Biomarkers.

Background: Alzheimer's disease (AD) is associated with impaired lipid metabolism in the brain. To identify the specific regions where pathological change to cell functionality occurs, a spatial investigation of regional lipid dysregulation is needed.

Method: We measured untargeted spatial lipidomics using Desorption Electrospray Ionization (DESI) mass spectrometry in the brains of mice from two genotypes, wild type (WT) and APPsw, an AD mouse model overexpression amyloid precursor protein (APP). We generated a longitudinal profile of these mice at ages 6 months, 12 months, and 22 months. We computationally segmented brain regions defined by the Allen Mouse Brain Atlas to discover region-specific differential lipid biomarkers across age and genotype. We developed "Spatial Lipidomics Analysis Tool" (SLAT), a computational framework which identifies statistically differential ions between age and genotype in a region-specific manner, and applied this to our data. Independently of SLAT, we applied K-means clustering to lipidomics as an unbiased approach to find regions in whole brains that may drive the development of disease. We applied K-means clustering to log2 fold changes (log2FC) to find groups of significant ions reported by SLAT characterized by similar changes in abundance in APPsw mice over time compared to 6 months WT mice.
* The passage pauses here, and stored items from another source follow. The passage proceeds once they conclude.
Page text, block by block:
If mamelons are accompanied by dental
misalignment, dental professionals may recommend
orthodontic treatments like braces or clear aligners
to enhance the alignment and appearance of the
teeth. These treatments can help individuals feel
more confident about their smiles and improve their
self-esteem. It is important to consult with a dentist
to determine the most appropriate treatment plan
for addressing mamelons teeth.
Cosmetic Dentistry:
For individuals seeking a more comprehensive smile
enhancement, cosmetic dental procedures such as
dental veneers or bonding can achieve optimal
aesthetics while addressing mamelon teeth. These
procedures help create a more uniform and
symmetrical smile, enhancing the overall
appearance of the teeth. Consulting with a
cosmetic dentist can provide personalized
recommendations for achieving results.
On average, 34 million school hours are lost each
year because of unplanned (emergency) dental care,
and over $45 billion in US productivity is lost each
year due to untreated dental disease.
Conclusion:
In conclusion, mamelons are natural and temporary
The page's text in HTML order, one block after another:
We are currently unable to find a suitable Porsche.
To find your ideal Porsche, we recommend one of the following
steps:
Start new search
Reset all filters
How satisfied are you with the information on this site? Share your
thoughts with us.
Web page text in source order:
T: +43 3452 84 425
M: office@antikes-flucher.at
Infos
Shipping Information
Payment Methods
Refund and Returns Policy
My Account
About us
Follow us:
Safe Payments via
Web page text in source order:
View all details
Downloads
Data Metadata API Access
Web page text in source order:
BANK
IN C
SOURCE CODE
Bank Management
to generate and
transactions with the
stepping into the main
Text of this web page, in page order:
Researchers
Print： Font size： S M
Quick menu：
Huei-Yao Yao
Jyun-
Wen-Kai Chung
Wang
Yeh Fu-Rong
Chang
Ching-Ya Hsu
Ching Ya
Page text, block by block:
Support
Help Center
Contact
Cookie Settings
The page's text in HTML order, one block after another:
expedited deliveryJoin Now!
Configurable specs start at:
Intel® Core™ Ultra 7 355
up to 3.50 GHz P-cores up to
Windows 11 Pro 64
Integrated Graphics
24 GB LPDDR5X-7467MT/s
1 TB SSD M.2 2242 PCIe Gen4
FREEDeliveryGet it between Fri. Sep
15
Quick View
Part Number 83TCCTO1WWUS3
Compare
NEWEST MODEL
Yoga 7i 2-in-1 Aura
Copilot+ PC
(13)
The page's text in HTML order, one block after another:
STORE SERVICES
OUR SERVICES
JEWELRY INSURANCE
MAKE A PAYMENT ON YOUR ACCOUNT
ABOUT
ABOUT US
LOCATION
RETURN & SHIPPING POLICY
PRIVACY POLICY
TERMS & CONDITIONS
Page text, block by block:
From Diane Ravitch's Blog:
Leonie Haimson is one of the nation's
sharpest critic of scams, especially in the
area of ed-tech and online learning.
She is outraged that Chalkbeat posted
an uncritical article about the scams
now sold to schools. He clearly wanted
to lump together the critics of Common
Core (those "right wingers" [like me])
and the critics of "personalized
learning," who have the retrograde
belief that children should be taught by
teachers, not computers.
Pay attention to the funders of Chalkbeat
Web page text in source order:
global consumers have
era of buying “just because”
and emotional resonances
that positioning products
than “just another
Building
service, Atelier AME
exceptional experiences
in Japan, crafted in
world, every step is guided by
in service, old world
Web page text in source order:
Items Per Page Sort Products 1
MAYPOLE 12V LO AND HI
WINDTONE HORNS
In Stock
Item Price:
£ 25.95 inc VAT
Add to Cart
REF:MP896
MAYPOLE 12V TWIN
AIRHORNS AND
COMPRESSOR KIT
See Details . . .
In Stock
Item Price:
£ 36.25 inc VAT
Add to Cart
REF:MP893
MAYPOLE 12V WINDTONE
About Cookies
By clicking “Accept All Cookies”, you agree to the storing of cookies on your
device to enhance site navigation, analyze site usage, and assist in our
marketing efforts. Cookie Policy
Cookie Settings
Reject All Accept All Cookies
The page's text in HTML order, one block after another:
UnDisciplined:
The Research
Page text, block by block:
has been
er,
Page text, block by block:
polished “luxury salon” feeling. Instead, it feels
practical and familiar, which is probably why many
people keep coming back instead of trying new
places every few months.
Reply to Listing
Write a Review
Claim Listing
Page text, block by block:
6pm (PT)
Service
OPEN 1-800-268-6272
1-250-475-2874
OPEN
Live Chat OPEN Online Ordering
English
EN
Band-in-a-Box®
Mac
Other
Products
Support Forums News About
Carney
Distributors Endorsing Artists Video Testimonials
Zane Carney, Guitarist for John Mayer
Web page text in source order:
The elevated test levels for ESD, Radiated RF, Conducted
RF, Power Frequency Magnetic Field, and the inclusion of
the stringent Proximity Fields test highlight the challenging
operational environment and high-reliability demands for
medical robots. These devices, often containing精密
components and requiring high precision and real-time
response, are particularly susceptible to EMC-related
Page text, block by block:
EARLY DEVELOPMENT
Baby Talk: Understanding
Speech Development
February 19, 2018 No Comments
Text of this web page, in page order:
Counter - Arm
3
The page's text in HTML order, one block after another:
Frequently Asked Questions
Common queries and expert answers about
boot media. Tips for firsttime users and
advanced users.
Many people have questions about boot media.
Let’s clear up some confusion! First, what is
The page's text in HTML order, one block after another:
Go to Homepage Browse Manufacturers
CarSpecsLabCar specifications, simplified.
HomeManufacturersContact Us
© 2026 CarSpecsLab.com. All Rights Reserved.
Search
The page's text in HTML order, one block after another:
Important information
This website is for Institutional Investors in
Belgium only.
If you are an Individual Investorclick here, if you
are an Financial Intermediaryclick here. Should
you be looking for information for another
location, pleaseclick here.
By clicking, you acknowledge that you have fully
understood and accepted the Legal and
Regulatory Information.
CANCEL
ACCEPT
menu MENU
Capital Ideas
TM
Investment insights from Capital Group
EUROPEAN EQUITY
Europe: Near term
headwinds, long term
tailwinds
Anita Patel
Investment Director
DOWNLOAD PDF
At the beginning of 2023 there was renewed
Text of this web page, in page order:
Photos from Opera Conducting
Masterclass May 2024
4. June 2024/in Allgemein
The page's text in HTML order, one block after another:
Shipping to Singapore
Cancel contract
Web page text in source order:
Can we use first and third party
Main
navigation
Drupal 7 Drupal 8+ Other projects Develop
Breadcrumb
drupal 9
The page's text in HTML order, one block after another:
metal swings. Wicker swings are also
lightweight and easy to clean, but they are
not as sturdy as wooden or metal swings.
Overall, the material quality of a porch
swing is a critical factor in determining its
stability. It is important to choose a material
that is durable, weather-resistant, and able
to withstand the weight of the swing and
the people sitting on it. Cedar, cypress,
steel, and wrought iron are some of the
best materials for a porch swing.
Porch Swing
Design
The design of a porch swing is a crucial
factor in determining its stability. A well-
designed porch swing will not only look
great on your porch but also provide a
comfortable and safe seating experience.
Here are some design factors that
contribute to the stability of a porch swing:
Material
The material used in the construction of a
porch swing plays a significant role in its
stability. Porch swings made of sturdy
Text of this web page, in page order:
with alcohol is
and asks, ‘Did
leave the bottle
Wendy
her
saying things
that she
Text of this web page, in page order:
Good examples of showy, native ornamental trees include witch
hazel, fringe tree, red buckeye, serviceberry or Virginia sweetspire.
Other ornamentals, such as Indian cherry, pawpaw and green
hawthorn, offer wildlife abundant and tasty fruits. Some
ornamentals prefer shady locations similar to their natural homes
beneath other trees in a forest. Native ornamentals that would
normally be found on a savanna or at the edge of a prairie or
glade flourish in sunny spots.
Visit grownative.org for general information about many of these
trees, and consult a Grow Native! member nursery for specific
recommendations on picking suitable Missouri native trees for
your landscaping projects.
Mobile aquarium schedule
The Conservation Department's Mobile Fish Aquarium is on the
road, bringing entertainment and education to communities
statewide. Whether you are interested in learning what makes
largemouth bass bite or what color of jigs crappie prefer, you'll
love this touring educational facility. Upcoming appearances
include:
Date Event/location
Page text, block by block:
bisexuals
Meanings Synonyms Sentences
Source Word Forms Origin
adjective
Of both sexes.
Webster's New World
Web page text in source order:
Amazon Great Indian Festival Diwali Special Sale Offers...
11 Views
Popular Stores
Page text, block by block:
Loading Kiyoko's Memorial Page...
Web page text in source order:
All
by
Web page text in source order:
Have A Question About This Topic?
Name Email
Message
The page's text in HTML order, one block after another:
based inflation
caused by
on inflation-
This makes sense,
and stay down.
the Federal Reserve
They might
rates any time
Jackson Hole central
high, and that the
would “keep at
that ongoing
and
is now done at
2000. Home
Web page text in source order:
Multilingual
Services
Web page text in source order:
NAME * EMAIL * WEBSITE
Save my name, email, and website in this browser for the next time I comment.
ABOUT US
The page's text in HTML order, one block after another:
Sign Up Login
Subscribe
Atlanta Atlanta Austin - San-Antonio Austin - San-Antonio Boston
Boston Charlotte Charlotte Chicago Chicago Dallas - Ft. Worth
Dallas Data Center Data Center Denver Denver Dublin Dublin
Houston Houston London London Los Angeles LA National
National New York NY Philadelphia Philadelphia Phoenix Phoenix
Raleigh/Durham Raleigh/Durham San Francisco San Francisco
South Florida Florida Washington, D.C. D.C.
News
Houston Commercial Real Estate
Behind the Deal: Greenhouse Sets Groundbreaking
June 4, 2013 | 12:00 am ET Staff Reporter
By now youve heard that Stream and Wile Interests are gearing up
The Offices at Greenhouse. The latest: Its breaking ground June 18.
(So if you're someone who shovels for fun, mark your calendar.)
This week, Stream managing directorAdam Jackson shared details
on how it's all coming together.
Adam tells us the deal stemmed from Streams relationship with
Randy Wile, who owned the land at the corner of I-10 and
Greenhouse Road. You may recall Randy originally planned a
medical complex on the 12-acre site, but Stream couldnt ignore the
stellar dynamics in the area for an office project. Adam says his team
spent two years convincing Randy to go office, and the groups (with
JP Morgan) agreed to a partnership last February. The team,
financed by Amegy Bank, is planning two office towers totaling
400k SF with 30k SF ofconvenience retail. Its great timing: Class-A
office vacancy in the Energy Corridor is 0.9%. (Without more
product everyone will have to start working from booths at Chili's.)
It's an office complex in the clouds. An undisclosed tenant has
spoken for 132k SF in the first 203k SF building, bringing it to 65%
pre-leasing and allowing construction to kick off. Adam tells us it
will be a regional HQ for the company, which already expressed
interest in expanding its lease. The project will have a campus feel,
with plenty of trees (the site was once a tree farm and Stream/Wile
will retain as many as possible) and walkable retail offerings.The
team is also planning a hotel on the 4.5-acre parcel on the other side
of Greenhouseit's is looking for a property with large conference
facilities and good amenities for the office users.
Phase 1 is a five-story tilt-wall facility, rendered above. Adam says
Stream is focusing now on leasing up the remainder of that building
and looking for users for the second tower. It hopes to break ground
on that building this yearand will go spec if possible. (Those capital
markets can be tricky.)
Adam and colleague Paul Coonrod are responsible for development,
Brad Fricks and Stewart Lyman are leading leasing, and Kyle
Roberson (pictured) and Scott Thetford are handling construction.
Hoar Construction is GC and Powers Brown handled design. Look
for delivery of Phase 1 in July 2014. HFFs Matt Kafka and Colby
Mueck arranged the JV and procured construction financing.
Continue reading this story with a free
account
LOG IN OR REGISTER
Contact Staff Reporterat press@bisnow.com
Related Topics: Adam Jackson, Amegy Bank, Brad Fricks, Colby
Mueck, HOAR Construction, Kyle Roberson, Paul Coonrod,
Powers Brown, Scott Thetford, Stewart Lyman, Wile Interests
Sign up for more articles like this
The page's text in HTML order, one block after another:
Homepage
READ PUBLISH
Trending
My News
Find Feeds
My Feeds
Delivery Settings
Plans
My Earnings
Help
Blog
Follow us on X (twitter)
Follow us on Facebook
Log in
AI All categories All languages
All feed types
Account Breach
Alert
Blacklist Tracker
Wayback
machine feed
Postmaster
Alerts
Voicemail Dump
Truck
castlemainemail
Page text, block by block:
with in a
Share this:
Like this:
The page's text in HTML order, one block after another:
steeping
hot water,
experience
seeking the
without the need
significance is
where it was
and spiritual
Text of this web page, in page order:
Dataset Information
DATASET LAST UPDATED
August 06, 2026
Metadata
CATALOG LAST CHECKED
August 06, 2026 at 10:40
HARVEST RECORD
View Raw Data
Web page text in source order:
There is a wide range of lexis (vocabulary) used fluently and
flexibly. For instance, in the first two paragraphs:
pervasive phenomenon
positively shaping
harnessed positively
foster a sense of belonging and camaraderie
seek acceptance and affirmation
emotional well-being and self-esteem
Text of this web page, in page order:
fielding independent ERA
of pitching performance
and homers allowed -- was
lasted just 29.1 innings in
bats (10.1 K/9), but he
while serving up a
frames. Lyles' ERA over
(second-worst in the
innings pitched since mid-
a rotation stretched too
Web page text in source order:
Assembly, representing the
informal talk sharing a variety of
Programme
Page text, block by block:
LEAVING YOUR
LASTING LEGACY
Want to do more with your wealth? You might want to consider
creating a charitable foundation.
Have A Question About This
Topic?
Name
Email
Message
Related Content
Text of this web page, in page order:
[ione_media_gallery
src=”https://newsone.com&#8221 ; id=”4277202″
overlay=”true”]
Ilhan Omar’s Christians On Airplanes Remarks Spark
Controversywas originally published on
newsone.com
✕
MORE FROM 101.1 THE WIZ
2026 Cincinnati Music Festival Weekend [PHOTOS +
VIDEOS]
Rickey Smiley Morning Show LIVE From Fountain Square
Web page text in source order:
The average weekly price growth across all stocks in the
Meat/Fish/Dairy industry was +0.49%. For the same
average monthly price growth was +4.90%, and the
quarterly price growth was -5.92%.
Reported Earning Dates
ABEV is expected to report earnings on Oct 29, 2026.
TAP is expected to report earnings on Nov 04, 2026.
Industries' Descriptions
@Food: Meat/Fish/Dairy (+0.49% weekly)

Result: We identified the globus pallidus (GP) as having multiple significantly differential lipids between WT and APPsw samples. However, whole brain analysis was unable to identify significant differential ions between genotypes, demonstrating the advantage of region-specific-analysis. Additionally, the GP was found to drive clustering for specific ages and genotypes. Longitudinal analysis of significant GP ions revealed multiple groups of ions with coordinated changes in ion intensity over time. The group of ions with the greatest temporal changes had a 0.50 log2FC increase from 6 to 12 months, followed by a 0.63 log2FC decrease from 12 to 22 months, on average.

Conclusion: Our results illustrate lipid biomarkers specific to the GP which may have potential use for the diagnosis and prognosis of AD. The development of SLAT as a partially automated pipeline to analyze longitudinal data with different phenotypes can be utilized as a tool for discovery of disease-specific mechanisms from spatial lipidomics and metabolomics data.